> **Problem to work on**
Below are records to transcribe in full and unchanged; omit every picture.

*** Supplied material ***

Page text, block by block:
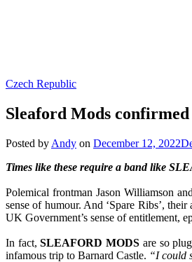
Czech Republic
Sleaford Mods
Posted by Andy on December 12, 2022
Times like these require a band like
Polemical frontman Jason Williamson
sense of humour. And ‘Spare Ribs’,
UK Government’s sense of entitlement,
In fact,SLEAFORD MODS are so
infamous trip to Barnard Castle. “I could
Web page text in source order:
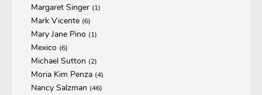
Margaret Singer (1)
Mark Vicente (6)
Mary Jane Pino (1)
Mexico (6)
Michael Sutton (2)
Moria Kim Penza (4)
Nancy Salzman (46)
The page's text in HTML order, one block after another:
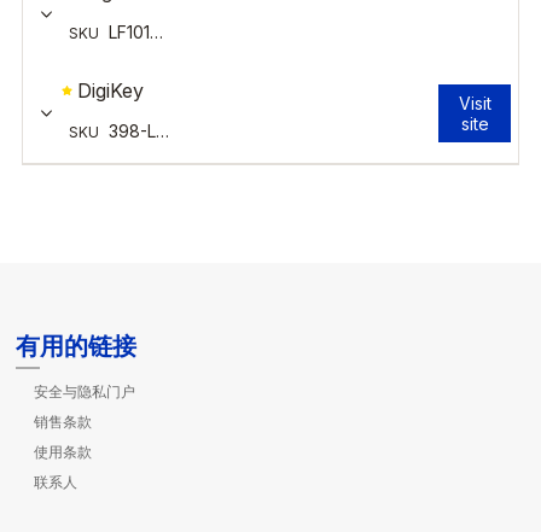
有用的链接
安全与隐私门户
销售条款
使用条款
联系人
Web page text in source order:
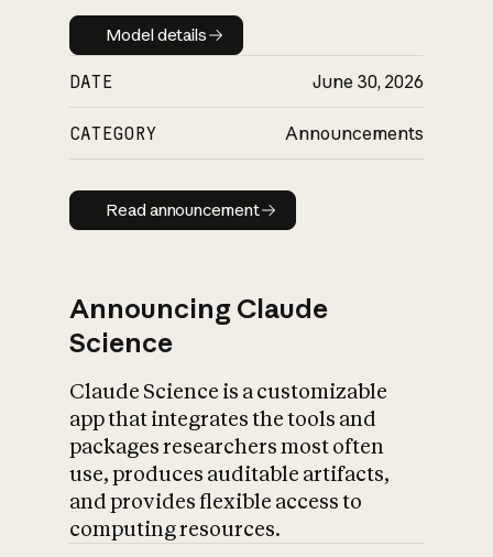
Model details
Model details
DATE June 30, 2026
CATEGORY Announcements
Read announcement
Read announcement
Announcing Claude
Science
Claude Science is a customizable
app that integrates the tools and
packages researchers most often
use, produces auditable artifacts,
and provides flexible access to
computing resources.
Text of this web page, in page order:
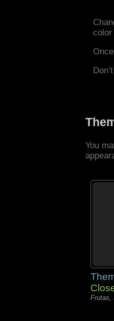
color
You
Frutas,
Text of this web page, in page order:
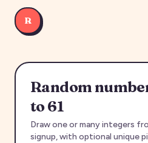
R
Random
to 61
Draw one or many integers
signup, with optional unique
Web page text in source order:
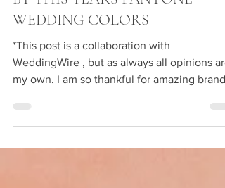
BY THIS YEARS PANTONE
*This post is a collaboration with
WeddingWire , but as always all opinions are
partners like...
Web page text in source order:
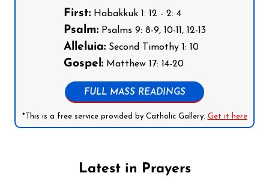
First:Habakkuk 1: 12 - 2: 4
Psalm:Psalms 9: 8-9, 10-11, 12-13
Alleluia:Second Timothy 1: 10
Gospel:Matthew 17: 14-20
FULL MASS READINGS
*This is a free service provided by Catholic Gallery. Get it here
Latest in Prayers
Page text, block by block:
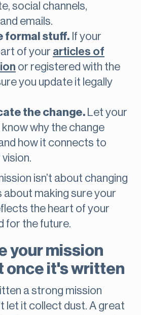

*** End of Supplied material ***

> **Exercise answer**
Page text, block by block:
Czech Republic
Sleaford Mods
Posted by Andy on December 12, 2022
Times like these require a band like
Polemical frontman Jason Williamson
sense of humour. And ‘Spare Ribs’,
UK Government’s sense of entitlement,
In fact,SLEAFORD MODS are so
infamous trip to Barnard Castle. “I could
Web page text in source order:
Margaret Singer (1)
Mark Vicente (6)
Mary Jane Pino (1)
Mexico (6)
Michael Sutton (2)
Moria Kim Penza (4)
Nancy Salzman (46)
The page's text in HTML order, one block after another:
有用的链接
安全与隐私门户
销售条款
使用条款
联系人
Web page text in source order:
Model details
Model details
DATE June 30, 2026
CATEGORY Announcements
Read announcement
Read announcement
Announcing Claude
Science
Claude Science is a customizable
app that integrates the tools and
packages researchers most often
use, produces auditable artifacts,
and provides flexible access to
computing resources.
Text of this web page, in page order:
color
You
Frutas,
Text of this web page, in page order:
R
Random
to 61
Draw one or many integers
signup, with optional unique
Web page text in source order:
BY THIS YEARS PANTONE
*This post is a collaboration with
WeddingWire , but as always all opinions are
partners like...
Web page text in source order:
First:Habakkuk 1: 12 - 2: 4
Psalm:Psalms 9: 8-9, 10-11, 12-13
Alleluia:Second Timothy 1: 10
Gospel:Matthew 17: 14-20
FULL MASS READINGS
*This is a free service provided by Catholic Gallery. Get it here
Latest in Prayers
Page text, block by block:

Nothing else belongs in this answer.